Posted by Eleina Cox on Mar 8, 2017 3:00:00 PM

The National Cancer Institute (NCI) published an article indicating that since the mid-1980 and 1990's, colon cancer incidence rates have decreased in individuals 55 and older, while increasing in adults ages 20-50. This new evidence has prompted a discussion as to whether screening should start earlier than the current recommendation of 50 years old in a person with average risk. Recommendations for earlier screening have already been established for high-risk individuals, i.e. individuals with a first degree relative diagnosed with colorectal cancer before age 60. 

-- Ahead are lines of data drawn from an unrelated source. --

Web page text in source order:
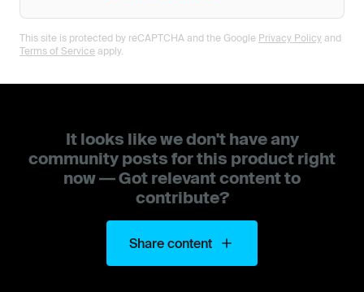
This site is protected by reCAPTCHA and the Google Privacy Policy and
Terms of Service apply.
It looks like we don't have any
community posts for this product right
now — Got relevant content to
contribute?
Share content
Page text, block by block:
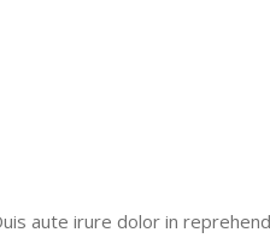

With the exclusion of skin cancers, the American Cancer Society reports colorectal cancer as the third most common cancer diagnosed in both men and women in the United States. The lifetime risk of developing colorectal cancer is about 1 in 21 for men and 1 in 23 for women; therefore earlier screening may increase prevention and lower the lifetime risks.

Individuals with a personal and/or family history of an inherited colorectal cancer syndrome have a higher risk than the general population to develop colorectal cancer, therefore screening is recommended at a much earlier age which can be specific to each syndrome. There are several syndromes associated with hereditary colorectal cancer. The three most common are Lynch syndrome, familial adenomatous polyposis (FAP), and MYH-associated polyposis (MAP), which account for up to 5% of all colon cancer cases.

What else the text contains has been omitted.